Microstructure and Porosity Evolution During the Reduction, Softening and Melting of Iron-Bearing Materials

Abstract

The performance of the blast furnace is strongly affected by the position and thickness of the cohesive zone, which is largely influenced by the high-temperature properties of the iron-bearing materials. During its reduction, softening and melting, ferrous materials undergo major microstructure changes and its understanding is essential to develop new raw-materials, technologies, and models. In this study, the behavior of reduction, softening and melting of a lump ore, an acid pellet, and a sinter was characterized by softening and melting (S&M) experiments. After that, to access the samples’ structural transformations, interrupted S&M tests were carried out up to four different conditions based on contraction and pressure loss levels.
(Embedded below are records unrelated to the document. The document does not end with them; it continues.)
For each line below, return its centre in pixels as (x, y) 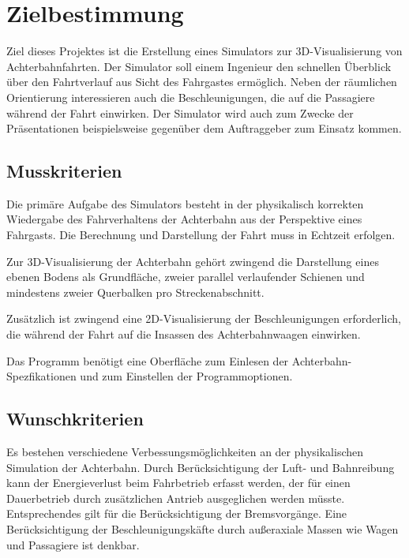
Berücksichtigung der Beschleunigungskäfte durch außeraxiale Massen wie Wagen (203, 529)
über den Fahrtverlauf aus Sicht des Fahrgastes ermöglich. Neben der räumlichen (202, 82)
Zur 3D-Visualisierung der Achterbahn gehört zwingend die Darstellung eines (193, 261)
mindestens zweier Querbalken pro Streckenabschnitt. (135, 292)
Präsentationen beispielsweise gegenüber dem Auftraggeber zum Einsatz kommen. (204, 128)
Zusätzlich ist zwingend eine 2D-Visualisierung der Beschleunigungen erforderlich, (204, 318)
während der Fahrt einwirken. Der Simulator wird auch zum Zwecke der (180, 112)
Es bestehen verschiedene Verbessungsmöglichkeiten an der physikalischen (185, 452)
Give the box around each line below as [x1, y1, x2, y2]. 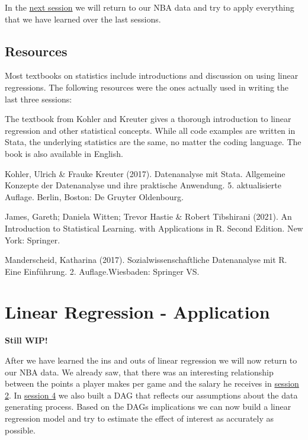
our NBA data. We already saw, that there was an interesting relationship [5, 365, 274, 378]
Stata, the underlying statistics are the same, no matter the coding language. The [5, 136, 301, 148]
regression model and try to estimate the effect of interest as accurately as [5, 412, 274, 424]
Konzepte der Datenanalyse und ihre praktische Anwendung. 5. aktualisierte [5, 179, 281, 191]
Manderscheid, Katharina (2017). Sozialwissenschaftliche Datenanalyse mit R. [5, 253, 287, 266]
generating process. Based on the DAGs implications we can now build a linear [5, 400, 291, 413]
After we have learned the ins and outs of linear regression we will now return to [5, 354, 297, 367]
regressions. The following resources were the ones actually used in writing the [5, 81, 289, 93]
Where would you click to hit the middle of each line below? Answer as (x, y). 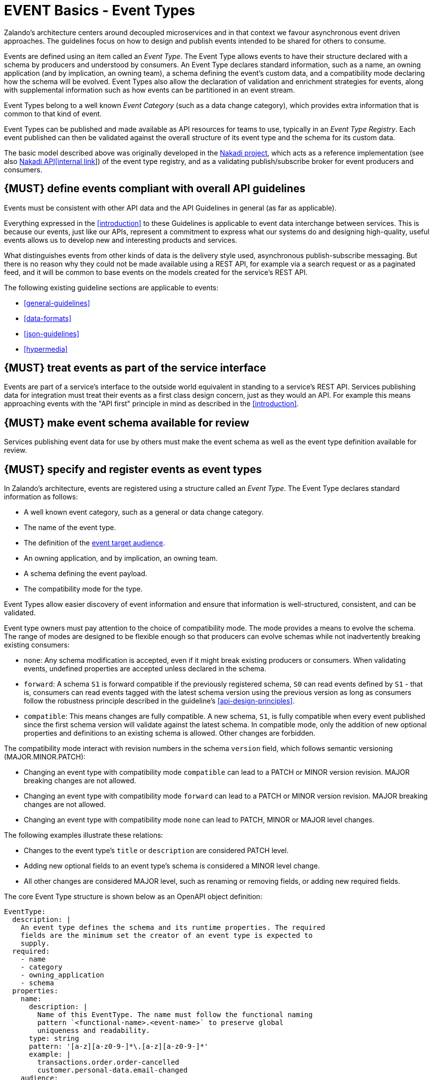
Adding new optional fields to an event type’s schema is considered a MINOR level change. (172, 866)
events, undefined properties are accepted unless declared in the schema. (145, 669)
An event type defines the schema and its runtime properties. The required (173, 928)
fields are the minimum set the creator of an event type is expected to (167, 936)
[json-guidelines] (52, 333)
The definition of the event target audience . (95, 543)
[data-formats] (48, 318)
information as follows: (41, 497)
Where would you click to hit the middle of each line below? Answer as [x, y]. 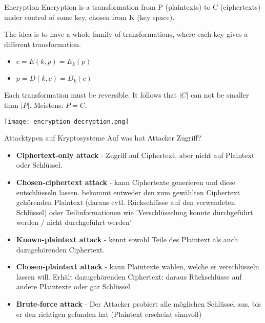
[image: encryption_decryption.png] [67, 121]
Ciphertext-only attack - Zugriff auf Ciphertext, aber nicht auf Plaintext [135, 155]
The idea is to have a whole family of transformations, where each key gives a [126, 34]
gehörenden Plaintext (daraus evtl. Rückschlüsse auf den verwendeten [126, 202]
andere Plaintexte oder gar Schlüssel [73, 286]
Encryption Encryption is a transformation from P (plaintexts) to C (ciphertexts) [132, 7]
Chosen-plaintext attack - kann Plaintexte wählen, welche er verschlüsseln [138, 267]
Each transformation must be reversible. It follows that [91, 95]
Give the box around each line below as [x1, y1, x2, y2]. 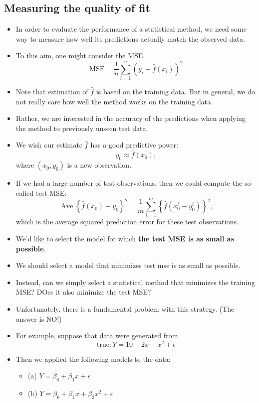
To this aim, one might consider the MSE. [16, 50, 145, 61]
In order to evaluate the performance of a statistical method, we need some [16, 24, 247, 34]
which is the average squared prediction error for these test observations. [16, 216, 239, 227]
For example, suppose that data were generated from [16, 330, 178, 341]
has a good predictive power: [90, 140, 178, 150]
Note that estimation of [16, 86, 88, 97]
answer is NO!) [16, 313, 62, 324]
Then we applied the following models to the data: [16, 353, 171, 364]
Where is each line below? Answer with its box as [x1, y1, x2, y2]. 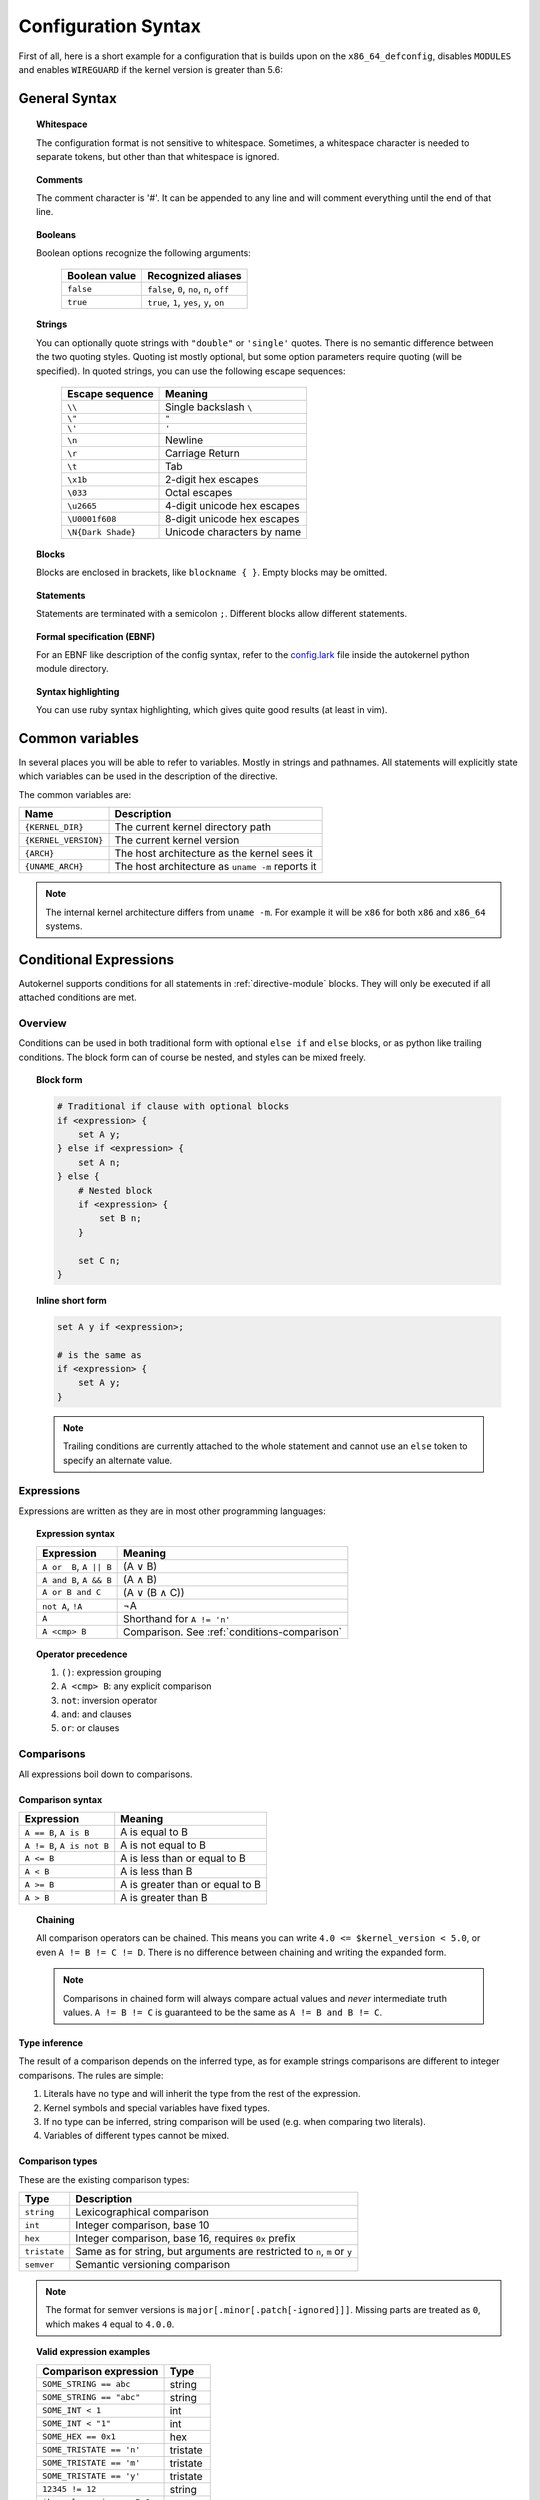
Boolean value [66, 269, 137, 283]
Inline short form [36, 1294, 107, 1306]
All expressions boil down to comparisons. [18, 1768, 194, 1780]
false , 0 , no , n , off [147, 282, 230, 296]
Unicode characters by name [165, 525, 302, 539]
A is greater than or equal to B [120, 1878, 262, 1891]
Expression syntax [36, 1528, 115, 1540]
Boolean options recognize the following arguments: [36, 247, 252, 259]
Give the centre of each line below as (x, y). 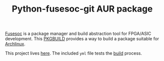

The obtained products were characterized according to its density (true and apparent), porosity (open, closed and total), phase composition by X-ray diffraction and microstructure (reflected light microscopy and electron scanning microscopy). From the S&M test results, three main regions of reduction were characterized, namely: solid/gas reduction, reduction retardation, and melting reduction. In the solid/gas reduction, samples open porosity increased, with reduction following the shrinking core model. On the region of reduction retardation, a sharp decrease in open porosity was identified together with the diminishing of the reduction rate, which occurred due to the iron shell porosity being clogged due to the slag transfer from the particles’ cores to its periphery. At the melting exudation region, reduction retardation ceased and exudation of the ferrous slag lead to a peak of reduction. The lower the reduction degree of the samples at this stage, the higher the consumption of carbon. Furthermore, at 10 pct contraction, a pseudo-globular wustite structure interspersed with slag was observed for the pellet and sinter cores. At 50 pct contraction, the previous structure coalesced to form a globular shape wustite in a well-connected slag matrix.